Define $I \colon \MX \to \R$ by
\[
\Imu = \int_X \! \int_X d(x,y) \, d\mu(x) d\mu(y),
\]
and set
$
\mbar(X) = \sup \Imu,
$
where $\mu$ ranges over the collection of signed measures in $\MX$
of total mass~$1$.
The metric space $\Xd$ is \textit{quasihypermetric} if
for all $n \in \N$, all $\alpha_1, \ldots, \alpha_n \in \R$
satisfying
$\sum_{i=1}^n \alpha_i = 0$ and all $x_1, \ldots, x_n \in X$,
one has
$\sum_{i,j=1}^n \alpha_i \alpha_j d(x_i, x_j) \leq 0$.
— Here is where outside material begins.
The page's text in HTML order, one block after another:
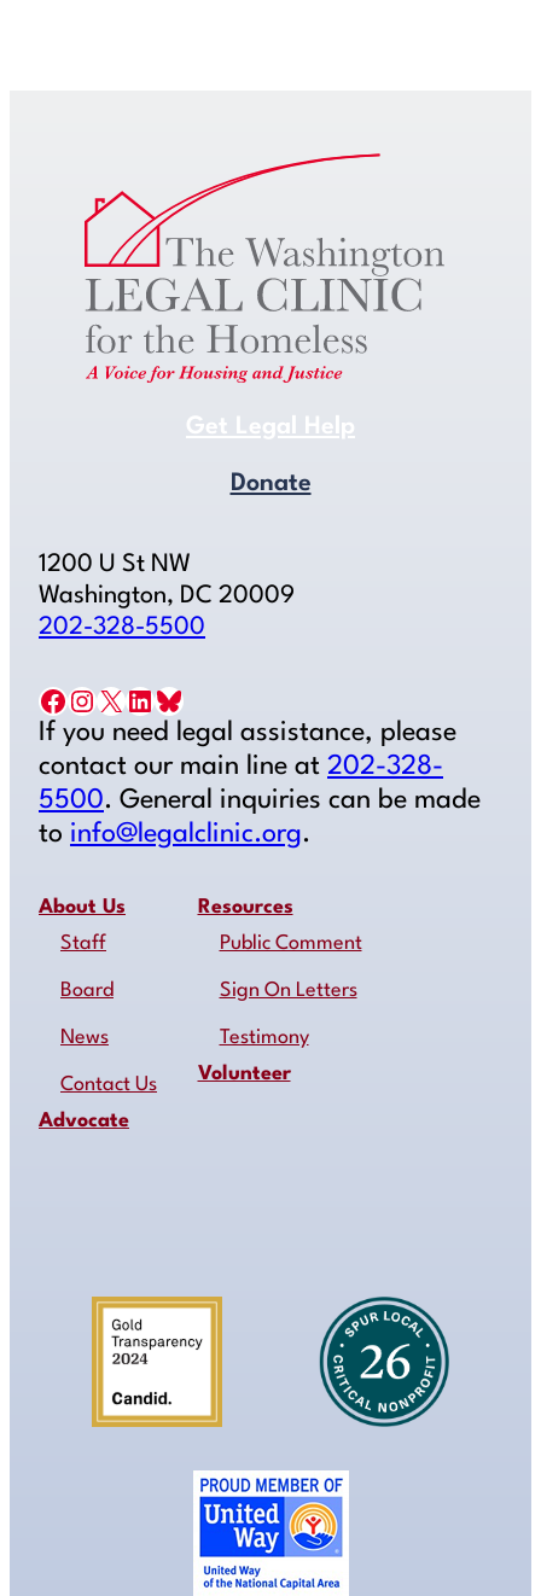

Without the quasihypermetric property $\mbar(X)$ is infinite,
while with the property a natural semi-inner product structure
becomes available on $\Mzero(X)$,
the subspace of $\MX$ of all measures of total mass~$0$.
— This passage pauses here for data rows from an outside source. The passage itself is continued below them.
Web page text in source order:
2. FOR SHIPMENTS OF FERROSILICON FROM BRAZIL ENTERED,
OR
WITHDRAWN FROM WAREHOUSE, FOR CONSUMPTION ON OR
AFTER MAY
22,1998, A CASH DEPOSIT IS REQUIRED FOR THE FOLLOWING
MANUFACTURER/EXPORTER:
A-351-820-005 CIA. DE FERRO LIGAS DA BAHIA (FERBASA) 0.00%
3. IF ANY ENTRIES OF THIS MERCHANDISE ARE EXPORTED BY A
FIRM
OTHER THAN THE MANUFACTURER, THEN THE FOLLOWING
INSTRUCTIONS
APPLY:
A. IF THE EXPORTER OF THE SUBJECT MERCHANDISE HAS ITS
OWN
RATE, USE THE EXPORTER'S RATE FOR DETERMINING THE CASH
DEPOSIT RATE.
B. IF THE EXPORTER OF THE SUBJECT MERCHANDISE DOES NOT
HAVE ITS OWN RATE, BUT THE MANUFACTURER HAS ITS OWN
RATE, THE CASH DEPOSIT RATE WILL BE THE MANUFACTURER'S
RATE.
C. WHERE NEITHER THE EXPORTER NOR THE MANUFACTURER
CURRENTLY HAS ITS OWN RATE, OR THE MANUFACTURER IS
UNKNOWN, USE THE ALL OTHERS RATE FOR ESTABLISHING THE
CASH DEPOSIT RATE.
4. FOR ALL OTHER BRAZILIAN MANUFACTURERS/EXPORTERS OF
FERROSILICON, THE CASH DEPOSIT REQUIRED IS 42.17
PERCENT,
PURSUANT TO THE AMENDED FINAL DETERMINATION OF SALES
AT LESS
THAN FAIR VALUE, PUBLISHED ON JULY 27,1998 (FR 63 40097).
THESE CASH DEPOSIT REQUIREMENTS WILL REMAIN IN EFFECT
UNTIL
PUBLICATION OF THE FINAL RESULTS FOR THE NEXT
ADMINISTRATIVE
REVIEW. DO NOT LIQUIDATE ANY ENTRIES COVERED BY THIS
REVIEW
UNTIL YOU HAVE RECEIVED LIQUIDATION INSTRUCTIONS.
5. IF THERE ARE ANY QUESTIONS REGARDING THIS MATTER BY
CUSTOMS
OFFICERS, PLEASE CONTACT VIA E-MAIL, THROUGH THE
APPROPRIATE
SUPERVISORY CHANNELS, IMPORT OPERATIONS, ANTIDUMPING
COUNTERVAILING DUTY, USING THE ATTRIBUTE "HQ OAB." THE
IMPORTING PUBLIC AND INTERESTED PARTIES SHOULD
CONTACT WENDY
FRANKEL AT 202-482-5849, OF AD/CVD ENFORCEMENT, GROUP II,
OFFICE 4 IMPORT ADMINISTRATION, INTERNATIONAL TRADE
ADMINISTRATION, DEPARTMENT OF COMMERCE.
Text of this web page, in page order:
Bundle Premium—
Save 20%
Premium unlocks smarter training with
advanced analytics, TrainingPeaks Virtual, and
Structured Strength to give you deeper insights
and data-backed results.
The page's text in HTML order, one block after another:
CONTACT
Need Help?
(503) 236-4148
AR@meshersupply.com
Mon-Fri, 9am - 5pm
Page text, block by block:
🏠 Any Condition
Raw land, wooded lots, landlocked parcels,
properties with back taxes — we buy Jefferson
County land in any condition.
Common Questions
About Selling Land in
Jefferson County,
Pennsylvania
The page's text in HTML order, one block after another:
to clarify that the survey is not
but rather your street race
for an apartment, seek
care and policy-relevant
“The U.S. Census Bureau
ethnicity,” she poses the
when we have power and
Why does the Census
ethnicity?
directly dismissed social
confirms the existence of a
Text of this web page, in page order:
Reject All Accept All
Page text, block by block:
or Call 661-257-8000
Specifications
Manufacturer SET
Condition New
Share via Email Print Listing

This paper explores: operators and functionals
which provide natural links between the metric structure
of~$\Xd$, the semi-inner product space structure of $\Mzero(X)$
and the Banach space~$C(X)$ of continuous real-valued functions
on~$X$; conditions equivalent to the quasihypermetric property;
the topological properties of $\Mzero(X)$ with the topology
induced by the semi-inner product, and especially
the relation of this topology to the \wstar{} topology
and the measure-norm topology on $\Mzero(X)$;
and the functional-analytic properties of $\Mzero(X)$
as a semi-inner product space, including the question
of its completeness.
A~later paper [Peter Nickolas and Reinhard Wolf,
\emph{Distance Geometry in Quasihypermetric Spaces.~II}]
will apply the work of this paper to a detailed analysis
of the constant $\mbar(X)$.
\end{abstract}